◆ Task objective ◆
All of the data should be copied exactly, with the pictures left out.

◆ Data for this exercise ◆
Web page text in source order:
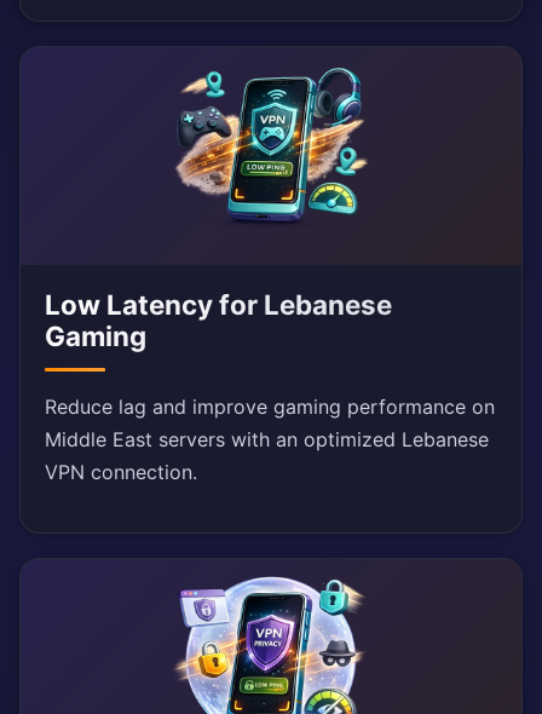
Low Latency for Lebanese
Gaming
Reduce lag and improve gaming performance on
Middle East servers with an optimized Lebanese
VPN connection.
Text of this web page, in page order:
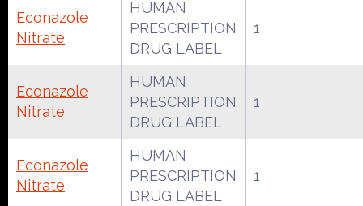
Econazole
Nitrate
HUMAN
PRESCRIPTION
DRUG LABEL
1
Econazole
Nitrate
HUMAN
PRESCRIPTION
DRUG LABEL
1
Econazole
Nitrate
HUMAN
PRESCRIPTION
DRUG LABEL
1
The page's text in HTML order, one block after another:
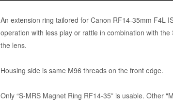
An extension ring tailored for Canon RF14-35mm F4L
operation with less play or rattle in combination with
the lens.
Housing side is same M96 threads on the front edge.
Only “S-MRS Magnet Ring RF14-35” is usable. Other
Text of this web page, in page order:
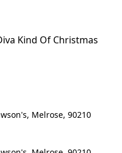
Kind Of Christmas
Melrose, 90210
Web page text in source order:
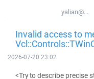
yalian@...
Invalid access to
2026-07-20 23:02
<Try to describe precise
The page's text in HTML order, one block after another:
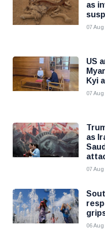
as
07 Aug
US
Kyi
07 Aug
as
07 Aug
06 Aug
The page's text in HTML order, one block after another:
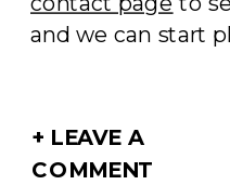
and we can start
+ LEAVE A
COMMENT
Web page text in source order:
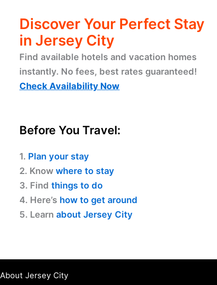
Discover Your Perfect Stay
in Jersey City
Find available hotels and vacation homes
instantly. No fees, best rates guaranteed!
Check Availability Now
Before You Travel:
1. Plan your stay
2. Know where to stay
3. Find things to do
4. Here’s how to get around
5. Learn about Jersey City
About Jersey City
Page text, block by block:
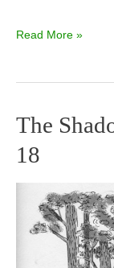
Read More »
The
18
The
Shadow
Knows
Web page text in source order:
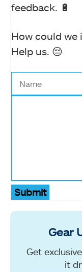
feedback. 🔋
How could we
Help us. 😔
Submit
Gear
Get
it
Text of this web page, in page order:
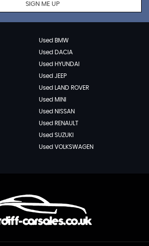
SIGN ME UP
Used BMW
Used DACIA
Used HYUNDAI
Used JEEP
Used LAND ROVER
Used MINI
Used NISSAN
Used RENAULT
Used SUZUKI
Used VOLKSWAGEN
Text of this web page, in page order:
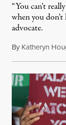
“You can’t
when you don’t
advocate.
By Katheryn
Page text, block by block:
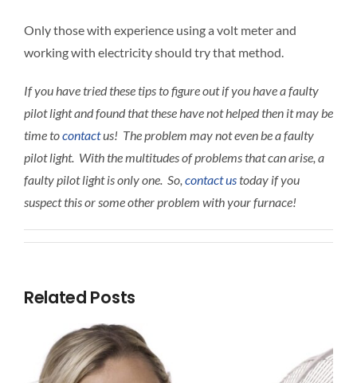
Only those with experience using a volt meter and
working with electricity should try that method.
If you have tried these tips to figure out if you have a faulty
pilot light and found that these have not helped then it may be
time tocontactus! The problem may not even be a faulty
pilot light. With the multitudes of problems that can arise, a
faulty pilot light is only one. So, contact ustoday if you
suspect this or some other problem with your furnace!
Related Posts
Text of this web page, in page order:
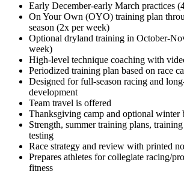
Early December-early March practices
On Your Own (OYO) training plan
season (2x per week)
Optional dryland training in October-
week)
High-level technique coaching with
Periodized training plan based on race
Designed for full-season racing and
development
Team travel is offered
Thanksgiving camp and optional winter
Strength, summer training plans,
testing
Race strategy and review with printed
Prepares athletes for collegiate racing/
fitness

◆ Solution to the exercise ◆
Web page text in source order:
Low Latency for Lebanese
Gaming
Reduce lag and improve gaming performance on
Middle East servers with an optimized Lebanese
VPN connection.
Text of this web page, in page order:
Econazole
Nitrate
HUMAN
PRESCRIPTION
DRUG LABEL
1
Econazole
Nitrate
HUMAN
PRESCRIPTION
DRUG LABEL
1
Econazole
Nitrate
HUMAN
PRESCRIPTION
DRUG LABEL
1
The page's text in HTML order, one block after another:
An extension ring tailored for Canon RF14-35mm F4L
operation with less play or rattle in combination with
the lens.
Housing side is same M96 threads on the front edge.
Only “S-MRS Magnet Ring RF14-35” is usable. Other
Text of this web page, in page order:
Kind Of Christmas
Melrose, 90210
Web page text in source order:
yalian@...
Invalid access to
2026-07-20 23:02
<Try to describe precise
The page's text in HTML order, one block after another:
as
07 Aug
US
Kyi
07 Aug
as
07 Aug
06 Aug
The page's text in HTML order, one block after another:
and we can start
+ LEAVE A
COMMENT
Web page text in source order:
Discover Your Perfect Stay
in Jersey City
Find available hotels and vacation homes
instantly. No fees, best rates guaranteed!
Check Availability Now
Before You Travel:
1. Plan your stay
2. Know where to stay
3. Find things to do
4. Here’s how to get around
5. Learn about Jersey City
About Jersey City
Page text, block by block:
Read More »
The
18
The
Shadow
Knows
Web page text in source order:
feedback. 🔋
How could we
Help us. 😔
Submit
Gear
Get
it
Text of this web page, in page order:
SIGN ME UP
Used BMW
Used DACIA
Used HYUNDAI
Used JEEP
Used LAND ROVER
Used MINI
Used NISSAN
Used RENAULT
Used SUZUKI
Used VOLKSWAGEN
Text of this web page, in page order:
“You can’t
when you don’t
advocate.
By Katheryn
Page text, block by block:
Only those with experience using a volt meter and
working with electricity should try that method.
If you have tried these tips to figure out if you have a faulty
pilot light and found that these have not helped then it may be
time tocontactus! The problem may not even be a faulty
pilot light. With the multitudes of problems that can arise, a
faulty pilot light is only one. So, contact ustoday if you
suspect this or some other problem with your furnace!
Related Posts
Text of this web page, in page order:
Early December-early March practices
On Your Own (OYO) training plan
season (2x per week)
Optional dryland training in October-
week)
High-level technique coaching with
Periodized training plan based on race
Designed for full-season racing and
development
Team travel is offered
Thanksgiving camp and optional winter
Strength, summer training plans,
testing
Race strategy and review with printed
Prepares athletes for collegiate racing/
fitness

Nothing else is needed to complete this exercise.